In October, Van Epps' friends joined students and teachers to dedicate a memorial flower garden behind the school. A bronze plaque in the garden recalls one of her favorite descriptions: "A certain whimsical charm."

"Lois was part of the life of this school," said Edgemont vice Principal Richard Tortorici, who once traveled with Van Epps to Spain.

The garden blossomed brightly this spring.

"Just like Lois," Tortorici said.

At the Sigmund Cohn Corp. in Mount Vernon, the specialty metals company where Marie Ellison had worked for 37 years, her memory floods back to workers every time they take inventory. She was in charge of it for years.

"Always her handwriting is on something," said Julia Nicholson, a fellow supervisor.

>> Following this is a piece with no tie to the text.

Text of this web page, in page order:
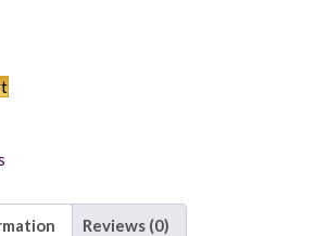
Reviews (0)

Despite a visceral fear of flying, Ellison, a widow, had planned a three-week vacation in France to visit the convent where her father had sent her when her mother died. She had left France as a teen-ager, coming first to Canada and then to the U.S. to work as a maid.

Her husband Arthur, whom she met at work, had died in 1994, and her family was her co-workers.

"I really miss her an awful lot," said Kevin Geberth, director of company security. "I'm just getting used to her being gone."

The pain remains

The year since the crash has not completely taken away its horror. For some, like the daughters of victim Marion Percy, a 77-year-old retired home economics teacher, the first anniversary brings little by way of emotional relief.

Virginia Percy, who lives in Hastings-on-Hudson, recalls the horror of the day last fall when several articles of her mother's clothing arrived in the mail, including the T-shirt with wildflowers that she bought for her mother on a vacation in the Adirondacks. The shirt bore the marks of the ordeal that victims went through.

She and her sister Pamela will attend Sunday's memorial at the Cathedral of St. John the Divine in Manhattan. But they have no desire to visit the hangar in Long Island where investigators continue to examine the wreckage.

"It hurts more than I thought it would after a year," Virginia Percy said.

And there remains a yearning to know what caused the crash. Ruben Windmiller's friends in New Rochelle are coming to accept his death, but they can't fathom why the crash remains a mystery.

Ed Like, a neighbor, misses conversations with his friend out at their coop complex's dock on the Long Island Sound. Windmiller moved to New Rochelle from Brooklyn, where he built a successful plumbing supply business. Even at 66, he was known for taking his 44-foot sailboat out when rough seas kept others dockside.

"He was a very focused, single-minded man, and I respected him for that," Like said. "He would push the envelope to the extreme... I find it very hard to believe the government hasn't found an answer to what happened, with all our technology and all the money they spent."

A family moves on

In Irvington today, the O'Haras' church, Immaculate Conception, will hold a memorial mass for them. This afternoon, Caitlin's friends will plant a tree in her memory at the Ardsley Country Club. Tomorrow, the anniversary will have passed, but not the grief it recalls.

"Time doesn't heal all wounds," said Lewin, who left ABC and now works for the National Football League. "But occasionally the wounds get a little easier to deal with."

And along with healing the wounds of Flight 800's crash comes coping, inevitably, with change. Matt and Brian O'Hara's aunt and uncle lived with them in Irvington this year. But the family is returning to New City in Rockland County, where the boys start high school in September.

"The school crossing guard stopped me one day and asked me if it was really true that they were leaving," said Jane Berger, one of Janet O'Hara's closest friends. "I think overall they'll handle it just like they've handled this. They're moving ahead."